158-Malditos Perros. Por Erebus

DESCALIFICADO para el premio del público.

Cindy despertó presa del terror. Una pesadilla artera, vívida y pavorosa la trajo de vuelta desde el mundo de los sueños a la realidad de la pobreza. Miguel, su pareja, la quedó mirando estupefacto. Cindy, en esa silenciosa y serena noche adornada con estrellas mortecinas, taladraba absorta las cornisas de los históricos edificios de la Plaza de Armas y ni siquiera oía a Miguel preguntarle qué estaba pasando…

 

– Cindy, Cindy. Háblame ¿Qué ocurre?

– ¿Cómo? ¿Qué? ¿Dónde estoy?

– Estás aquí conmigo. Tranquila. Ya pasó. Fue sólo una pesadilla.

– No lo sé. Fue tan real, casi como una premonición. Había detonaciones por doquier, botas trepidantes y fusiles en ristre. Un hombre escapaba por las calles vacías de la ciudad.  Unas sombras lo perseguían, lo rodeaban y lo golpeaban sin cesar. El hombre que tenía la cara moreteada, la boca sin dientes y escupía chorros de sangre, gritaba con desesperación: “no me maten, tengo familia”, pero las sombras no atendían sus lamentos, simplemente lo arrojaron al suelo y…

– Calma, calma, estás aquí conmigo. Fue sólo un mal sueño. Vuelve a dormir.
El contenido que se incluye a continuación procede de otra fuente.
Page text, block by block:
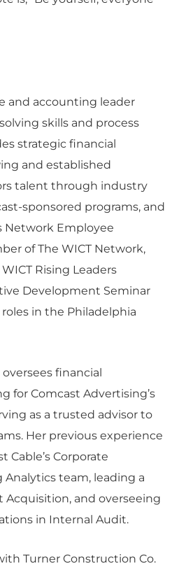
and accounting leader
skills and process
strategic financial
and established
talent through industry
sponsored programs, and
Network Employee
of The WICT Network,
Rising Leaders
Development Seminar
in the Philadelphia
financial
for Comcast Advertising’s
as a trusted advisor to
Her previous experience
Cable’s Corporate
team, leading a
and overseeing
in Internal Audit.
Turner Construction Co.
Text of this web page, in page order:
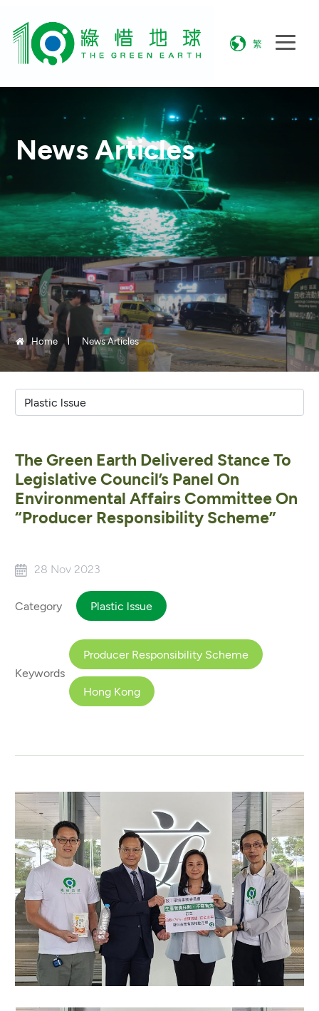
繁
News Articles
Home News Articles
The Green Earth Delivered Stance To
Legislative Council’s Panel On
Environmental Affairs Committee On
“Producer Responsibility Scheme”
28 Nov 2023
Category Plastic lssue
Keywords
Producer Responsibility Scheme
Hong Kong
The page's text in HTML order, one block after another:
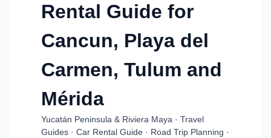
Rental Guide for
Cancun, Playa del
Carmen, Tulum and
Mérida
Yucatán Peninsula & Riviera Maya · Travel
Guides · Car Rental Guide · Road Trip Planning ·
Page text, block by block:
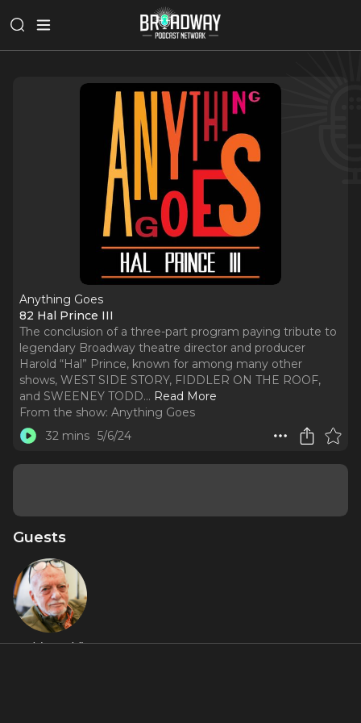
Anything Goes
82 Hal Prince III
The conclusion of a three-part program paying tribute to
legendary Broadway theatre director and producer
Harold “Hal” Prince, known for among many other
shows, WEST SIDE STORY, FIDDLER ON THE ROOF,
and SWEENEY TODD... Read More
From the show: Anything Goes
32 mins 5/6/24
Guests
Hal (Harold)
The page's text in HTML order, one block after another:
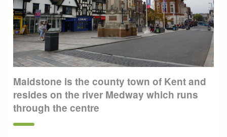
Maidstone is the county town of Kent and
resides on the river Medway which runs
through the centre
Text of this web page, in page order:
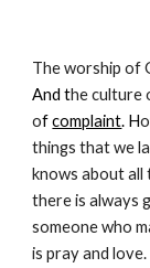
The worship of
And the culture
of complaint. H
things that we
knows about all
there is always
someone who
is pray and
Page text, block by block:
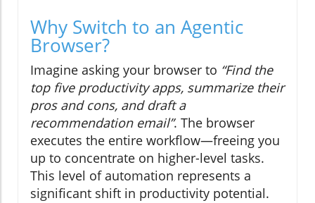
Why Switch to an Agentic
Browser?
Imagine asking your browser to “Find the
top five productivity apps, summarize their
pros and cons, and draft a
recommendation email”. The browser
executes the entire workflow—freeing you
up to concentrate on higher-level tasks.
This level of automation represents a
significant shift in productivity potential.
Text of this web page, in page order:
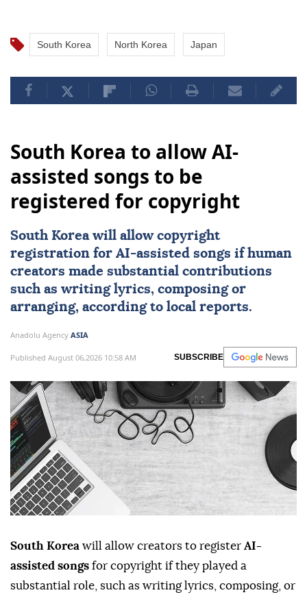
South Korea North Korea Japan
South Korea to allow AI-
assisted songs to be
registered for copyright
South Koreawill allow copyright
registration for AI-assisted songs if human
creators made substantial contributions
such as writing lyrics, composing or
arranging, according to local reports.
Anadolu Agency ASIA
Published August 06,2026 10:58 AM SUBSCRIBE
South Korea will allow creators to register AI-
assisted songs for copyright if they played a
substantial role, such as writing lyrics, composing, or
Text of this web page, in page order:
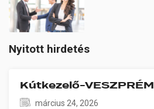
Nyitott hirdetés
Kútkezelő-VESZPRÉM
március 24, 2026
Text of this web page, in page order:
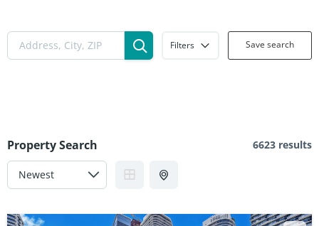
Filters Save search
Property Search 6623 results
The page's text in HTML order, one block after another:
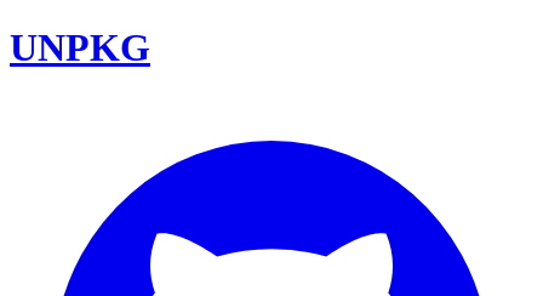
UNPKG
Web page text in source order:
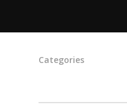
Categories
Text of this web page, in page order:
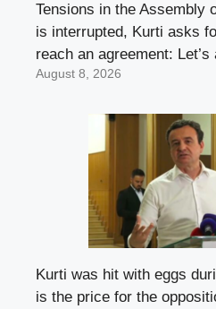
Tensions in the Assembly
is interrupted, Kurti asks
reach an agreement:
August 8, 2026
Kurti was hit with eggs
is the price for the
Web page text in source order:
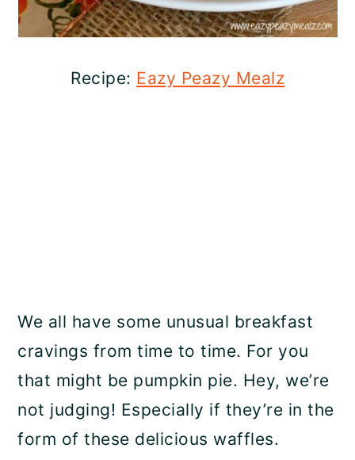
Recipe: Eazy Peazy Mealz
We all have some unusual breakfast
cravings from time to time. For you
that might be pumpkin pie. Hey, we’re
not judging! Especially if they’re in the
form of these delicious waffles.
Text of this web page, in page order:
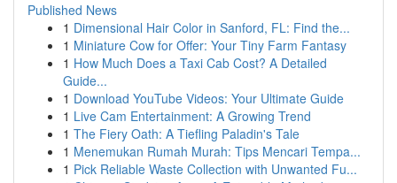
Published News
1 Dimensional Hair Color in Sanford, FL: Find the...
1 Miniature Cow for Offer: Your Tiny Farm Fantasy
1 How Much Does a Taxi Cab Cost? A Detailed
Guide...
1 Download YouTube Videos: Your Ultimate Guide
1 Live Cam Entertainment: A Growing Trend
1 The Fiery Oath: A Tiefling Paladin's Tale
1 Menemukan Rumah Murah: Tips Mencari Tempa...
1 Pick Reliable Waste Collection with Unwanted Fu...
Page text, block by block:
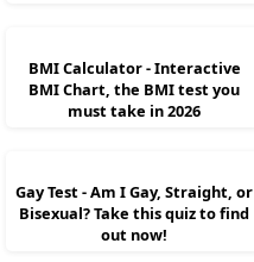
BMI Calculator - Interactive
BMI Chart, the BMI test you
must take in 2026
Gay Test - Am I Gay, Straight, or
Bisexual? Take this quiz to find
out now!
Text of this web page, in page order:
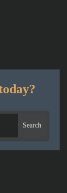
Search

– No, no puedo y no quiero ver ese cuadro otra vez.

-Pero Cindy.

 

Cindy y Miguel son dos vagabundos que se han hecho una pequeña casa con cartones en una de las esquinas de la Plaza de Armas. Por las noches gélidas, se cubren con unas frazadas viejas que han sido acribilladas por el inexorable paso del tiempo. Cuando tienen menos fortuna, utilizan diarios amarillentos con noticias aciagas que pronostican que los Cuatro Jinetes del Apocalipsis recorrerán las aceras de esa gran ciudad incendiado la urbe con las antorchas del caos. Pero ellos, no creen en esas exageraciones de la prensa. Tienen necesidades urgentes que no se encuentran delineadas en las columnas de esos periódicos, ¿Acaso esas hojas amarillentas les hablan de su hambre? Sí, esa hambre que día a día se les enreda en las tripas y no los deja pensar. A veces, algunos transeúntes misericordiosos, impactados por los rostros cadavéricos de estos mendigos, les lanzan mendrugos de pan o les traen un gran tazón metálico con agua, del que los vagabundos, sorbetean acelerados, nerviosos, paranoicos, como si alguien estuviera agazapado en las sombras, esperando la oportunidad precisa para castigar a Miguel y Cindy por el sólo hecho de su condición de indigentes. Y no dejan de tener razón. En muchas oportunidades, una pandilla de jóvenes rebeldes, los muelen a palos o les destruyen la mísera construcción que les sirve de improvisada y accidental vivienda. Otras veces, los queman con cigarrillos, mientras celebran estos crímenes con sonoras carcajadas. Pero los vagabundos ya están acostumbrados y se han curtido en estos sufrimientos gratuitos e inexplicables. Los mendigos, conocen la manera de prevenir estos ataques. Miguel es el encargado de hacer una guardia ineludible y cuando observa a los desadaptados acercarse, grita la señal convenida y Rodrigo, otro vagabundo del sector, llega con una pandilla de indigentes y expulsa a los vándalos.

 

Rodrigo se ha transformado en el protector de Miguel y Cindy. Este viejo vagabundo suele recorrer las calles aledañas buscando “opciones de alimentación” que comparte con la pareja. Rodrigo los espera siempre en la misma esquina. Si su rostro denota nerviosismo, trae malos mensajes. Pero si, por el contrario, una sonrisa encandila su cara las noticias son buenas, muy buenas.  Y hoy el mendigo se ha calzado la mejor de las sonrisas. El enjuto vagabundo ha escuchado sobre una oportunidad única. En el centro de la ciudad, cerca de la Casa de Gobierno, un supermercado ha desechado alimentos vencidos. Tienen poco tiempo. “Si no nos apuramos, el camión de la basura se llevará esa comida lejos, muy lejos”. Rodrigo nota algo extraño en la cara de Cindy, que no irradia la felicidad de otras jornadas.

 

          Cindy, ¿qué pasa? te veo pálida.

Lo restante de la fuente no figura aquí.